2. Closely planted clusters of 3 or more – give the bees a denser area to collect nectar and pollen.
3. Staggered bloom stages – selecting plants that flower at different times of the season will provide nectar and pollen sources all season long for the bees.
So, now what do I plant!?
Spring blooming plants:
Thrift – A compact perennial with pink blossoms on long stems, it is early to come up in the spring and early to bloom.
Chives – Are easy to grow, winter hardy and great in salads! Chives bloom in late spring and early summer with tall purple/white blossoms; a favourite for the bees.
Lilacs – This iconic spring bloom that fills the air with the sweet scent is attractive to many different pollinators.
Fruit trees & shrubs – Ornamental or fruit bearing trees and shrubs are a beautiful addition to the garden and an early source of nectar for the pollinators. It is wise to select a variety that can be cross pollinated, or you need to plant more than one for pollination.
Summer blooming plants:
Clover – Sweet clover that often shows up in your lawn has large clusters of blossoms that provide an excellent source of nectar for the bees. It can be mowed down, and the blossoms will return a few weeks later.
Alyssum – This is a fast growing annual that the bees love. Tiny clusters of white or purple flowers that grow in a mass giving the bees an abundance of nectar and pollen.
Zinnias – A hardy annual with brightly coloured blossoms that is highly attractive to pollinators.
Rose – Of course this is a favourite of both the gardeners and the pollinators! There are so many different varieties to choose from; select a native variety for the best overwintering success and one that has wide open blossoms giving easy access for the bees.
Sunflowers – These cheerful giants of the garden can provide plenty of nectar and pollen for the bees and as an added bonus winter seeds for the chickadees.
Black-eyed Susan (Rudibeckia) – Is a bright, high contrast flower to attract pollinators late in the summer.

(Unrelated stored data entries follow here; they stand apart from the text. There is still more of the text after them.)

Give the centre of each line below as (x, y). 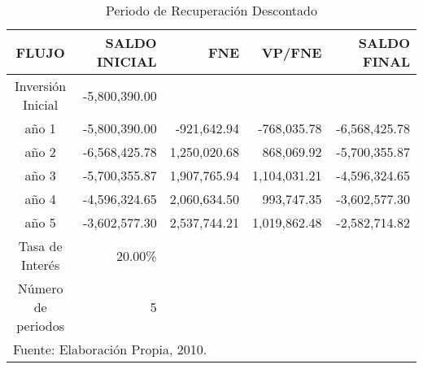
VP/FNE (292, 52)
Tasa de (40, 246)
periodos (41, 326)
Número (40, 288)
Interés (41, 265)
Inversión (41, 86)
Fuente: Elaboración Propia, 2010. (110, 349)

Spirea (bush) – A hardy perennial that will be buzzing with pollinators all through the summer.
Berries – The bees will pollinate, and you get to reap the reward of fresh berries! Raspberries are a favourite with the bees and are very easy to grow. This is a great example of just how much we need the bees.
Herbs – Oregano, thyme, and dill are a just a few of the herbs that will flower and provide nectar and pollen for the bees. As an added bonus you get fresh herbs to cook with!

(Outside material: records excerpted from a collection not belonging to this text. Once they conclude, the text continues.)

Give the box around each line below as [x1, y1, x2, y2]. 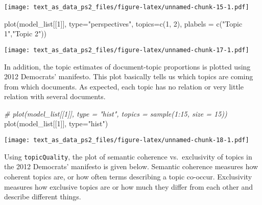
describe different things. [4, 191, 81, 202]
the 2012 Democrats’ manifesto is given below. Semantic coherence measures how [4, 161, 258, 172]
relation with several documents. [4, 91, 106, 102]
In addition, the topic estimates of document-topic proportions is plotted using [4, 61, 251, 72]
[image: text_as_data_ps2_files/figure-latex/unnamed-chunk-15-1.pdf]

Tomatoes – Are easy to grow in a pot on the corner of your patio and they will attract pollinators all summer long. And the best part? You get garden fresh tomatoes!

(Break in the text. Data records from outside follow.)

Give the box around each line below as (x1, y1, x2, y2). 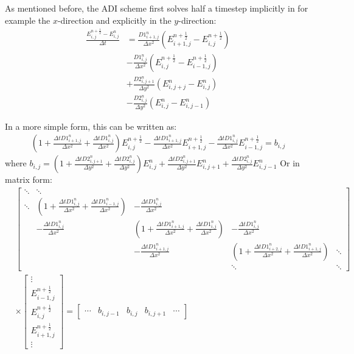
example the (5, 13, 50, 26)
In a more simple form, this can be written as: (5, 119, 177, 132)
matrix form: (5, 173, 52, 186)
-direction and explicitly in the (57, 13, 172, 26)
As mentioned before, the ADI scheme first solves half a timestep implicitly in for (5, 2, 308, 14)

Fall blooming plants; it is still important to provide the pollinators with nectar sources later in the season, especially the honey bees. This is the time of year when they are building up their winter honey and pollen sources.
Sedum – These compact perennials can be late bloomers giving you a lovely show in the late summer and early fall as well an excellent late source of nectar for the bees.
Helenium – With bright yellow and orange blossoms growing in a mass, this is an attractive flower for the bees.
So, we have talked all about how to attract these helpful pollinators, there is one last very important item to talk about. Pesticides and more specifically insecticides. And how these can affect pollinators and other beneficial insects. Insecticides are not selective, meaning they wipe out all insects – even the good ones.
It has been proven that insecticides are one of the causes in the decline of the honey bee and solitary bee population. Some insecticides can cause behavioral changes in bees, such as impairing their ability to forage for nectar and pollen or even find their way back to the hive.
When an insecticide is sprayed on a plant (tree or shrub) it collects on the leaves and blossoms. It is then picked up by the visiting bees and taken back to the hive with the pollen and nectar that they are collecting. This insecticide is then spread through the colony. All this is only if the bee makes it back to the colony, often they will die on route back to the hive. It is a sad story but one that we need to be aware of, because it is caused by something that we can control. If pesticides are so bad for the pollinators, what can I do about the ‘bad pests’?
There are many predatory insects that can help you in the garden. A good example of this is aphids and ladybugs. The aphids arrive and cause all sorts of problems, the ladybugs will soon come along. They are a beneficial, predatory insect, who eat the aphids.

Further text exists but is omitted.